Challenge 2. The concept of relevance in the legal domain is quite different from that in general search. In legal case retrieval, the relevance between two legal cases is sensitive to their key legal elements (e.g. “forcibly took other people’s property", “arbitrarily damaged other people’s belongings", etc.). Here, key legal elements include key circumstances and the legal concept abstraction of key circumstances or factors [24]. Cases without key legal elements or with different key legal elements may lead to different judgments. For example, as shown in Table 1, the two paragraphs are usually considered relevant in ad-hoc retrieval because they share significant number of keywords and sentences. However, in legal case retrieval, these two paragraphs are irrelevant and could lead to completely different judgments due to the influence of key legal elements. Without guidance, open-domain PLM-based neural retrieval models have difficulty understanding key legal elements, resulting in suboptimal retrieval performance in the legal domain.

To tackle these challenges, we propose a Structure-Aware pretraIned language model for LEgal case Retrieval (SAILER). SAILER adopts an encoder-decoder architecture to explicitly model and captures the dependency between the Fact and other parts of a legal case document (Challenge 1). Meanwhile, SAILER utilizes the legal knowledge in the Reasoning and Decision paragraphs to enhance the understanding of key legal elements (Challenge 2). Specifically, we encode the Fact paragraph into dense vectors usinga deep encoder. Then, with help of the Fact vector, two shallow decoders are applied to reconstruct the aggressively-masked texts in the Reasoning and Desicions paragraphs respectively. In this way, SAILER takes full advantage of the logical relationships in legal case documents and the knowledge in different structures.

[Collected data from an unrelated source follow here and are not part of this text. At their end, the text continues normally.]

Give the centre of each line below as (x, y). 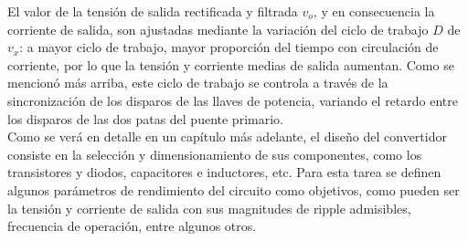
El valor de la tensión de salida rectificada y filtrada (153, 11)
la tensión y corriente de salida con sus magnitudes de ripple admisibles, (209, 208)
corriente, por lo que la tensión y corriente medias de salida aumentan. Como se (231, 64)
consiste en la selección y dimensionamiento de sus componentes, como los (215, 154)
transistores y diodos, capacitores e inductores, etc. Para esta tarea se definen (224, 172)
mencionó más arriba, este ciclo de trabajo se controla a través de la (198, 83)
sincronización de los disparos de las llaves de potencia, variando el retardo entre (233, 100)
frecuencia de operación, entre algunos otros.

Pre-trained Language Models for Dense

Retrieval

Dense retrieval (DR) typically uses a dual encoder to encode queries and documents separately and computes the relevance score by a simple similarity function (cosine or dot product). Many researchers have further improved the performance of DR by negative sampling and distillation [6, 12, 26, 37, 42].

Researchers in the IR community have already begun to design pre-training methods tailored for DR [14, 15, 19, 21, 22, 32, 33]. These approaches primarily aim to better represent contextual semantics with [CLS] embedding. They are based on the intuition that [CLS] embedding should encode important information in the given text to achieve robust matches. For example, Condenser [14] and coCondenser [15] design skip connections in the last layers of the encoder to force information aggregated into the [CLS] token. Recently, autoencoder-based pre-training has drawn much attention.

The input sentences are encoded into embeddings to reconstruct the originals, forcing the encoder to generate better sentence representations.

SEED-Encoder [21] proposes to use a weak decoder for reconstruction. SIMIM [32] and RetroMAE [19] modify the decoding approach to strengthen the information bottleneck, which improves the quality of generated embeddings.

Despite the success, the autoencoder-based models cannot fully comprehend the logical relationship between the different structures in legal case documents, as they mainly rely on limited information in the corpus. Moreover, since the case text contains numerous facts that are not essential for judging the relevance of the cases, reconstructing the original text may decrease the discriminative power of dense vectors.